(Records from a dataset)
....

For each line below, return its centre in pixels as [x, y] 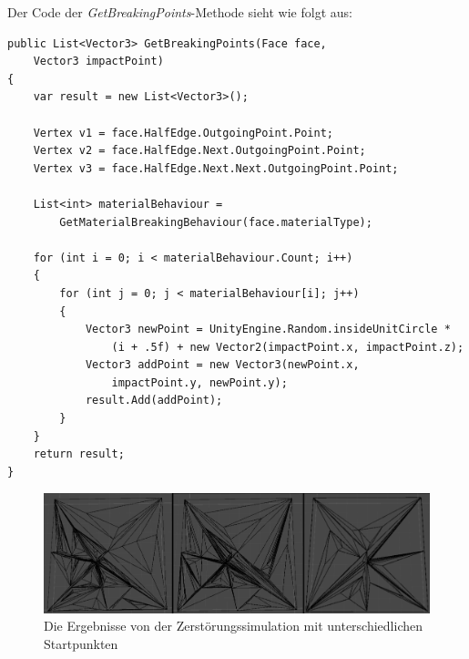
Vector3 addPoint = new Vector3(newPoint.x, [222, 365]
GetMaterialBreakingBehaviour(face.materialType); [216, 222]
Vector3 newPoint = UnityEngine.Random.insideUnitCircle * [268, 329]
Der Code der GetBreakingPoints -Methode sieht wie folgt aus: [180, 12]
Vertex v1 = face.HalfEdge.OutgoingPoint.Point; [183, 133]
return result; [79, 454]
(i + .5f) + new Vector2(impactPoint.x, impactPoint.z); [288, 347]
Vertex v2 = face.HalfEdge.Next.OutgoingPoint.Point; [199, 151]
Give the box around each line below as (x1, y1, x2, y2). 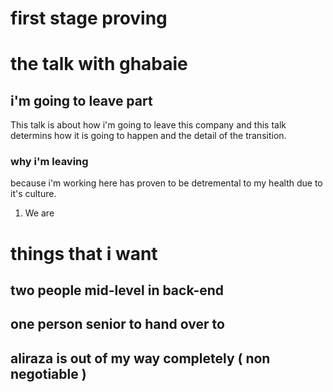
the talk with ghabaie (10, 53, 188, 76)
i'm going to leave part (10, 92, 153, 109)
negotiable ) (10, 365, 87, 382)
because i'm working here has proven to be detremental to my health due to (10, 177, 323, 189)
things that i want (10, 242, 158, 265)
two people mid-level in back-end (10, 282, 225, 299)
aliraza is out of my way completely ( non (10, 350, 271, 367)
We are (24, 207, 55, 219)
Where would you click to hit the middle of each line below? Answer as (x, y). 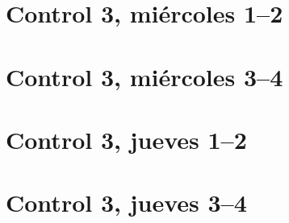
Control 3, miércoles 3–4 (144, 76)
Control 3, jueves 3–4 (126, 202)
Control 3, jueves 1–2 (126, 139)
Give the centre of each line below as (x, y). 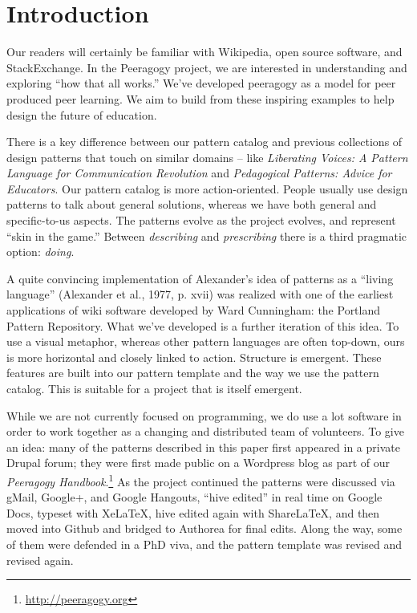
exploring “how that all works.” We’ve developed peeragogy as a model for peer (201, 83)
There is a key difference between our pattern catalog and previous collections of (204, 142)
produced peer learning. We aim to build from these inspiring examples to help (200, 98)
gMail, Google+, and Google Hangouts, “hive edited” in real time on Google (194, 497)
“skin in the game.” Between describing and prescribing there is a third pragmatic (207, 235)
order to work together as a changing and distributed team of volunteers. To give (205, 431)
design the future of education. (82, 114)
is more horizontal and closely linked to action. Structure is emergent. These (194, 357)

....

#### What is expected:
Check each line above for the word "jueves". Then state how many lines contain it, and nothing more.

#### Result of this exercise:
2